## ACTION ITEM
Look through the listing below for the line with "Web page text" and the line with "诛掠，人心渐有王氏，欲计除之，未有以". Copy both, along with every line between them, exactly and with no pictures.

## DATA PROVIDED
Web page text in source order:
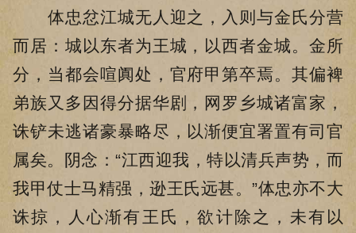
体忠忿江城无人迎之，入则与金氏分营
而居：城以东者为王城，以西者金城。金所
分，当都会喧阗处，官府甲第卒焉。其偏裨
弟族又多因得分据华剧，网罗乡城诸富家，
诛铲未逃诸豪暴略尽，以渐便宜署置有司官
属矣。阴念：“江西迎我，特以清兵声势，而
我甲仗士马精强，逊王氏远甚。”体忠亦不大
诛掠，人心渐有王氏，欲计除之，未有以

* * *

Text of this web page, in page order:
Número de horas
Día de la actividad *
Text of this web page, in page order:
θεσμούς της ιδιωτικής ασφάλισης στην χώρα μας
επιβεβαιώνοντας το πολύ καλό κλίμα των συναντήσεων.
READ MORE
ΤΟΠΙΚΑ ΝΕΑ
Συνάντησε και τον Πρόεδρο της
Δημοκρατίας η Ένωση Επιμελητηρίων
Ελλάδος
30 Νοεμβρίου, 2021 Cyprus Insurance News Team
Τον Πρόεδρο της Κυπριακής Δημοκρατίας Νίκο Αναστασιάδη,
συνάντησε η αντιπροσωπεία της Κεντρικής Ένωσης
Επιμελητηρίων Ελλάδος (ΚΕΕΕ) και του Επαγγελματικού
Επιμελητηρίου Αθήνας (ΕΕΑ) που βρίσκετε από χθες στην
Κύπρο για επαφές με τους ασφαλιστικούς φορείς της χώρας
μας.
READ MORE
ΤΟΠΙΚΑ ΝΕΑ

## RESULT OF THIS EXERCISE
Web page text in source order:
体忠忿江城无人迎之，入则与金氏分营
而居：城以东者为王城，以西者金城。金所
分，当都会喧阗处，官府甲第卒焉。其偏裨
弟族又多因得分据华剧，网罗乡城诸富家，
诛铲未逃诸豪暴略尽，以渐便宜署置有司官
属矣。阴念：“江西迎我，特以清兵声势，而
我甲仗士马精强，逊王氏远甚。”体忠亦不大
诛掠，人心渐有王氏，欲计除之，未有以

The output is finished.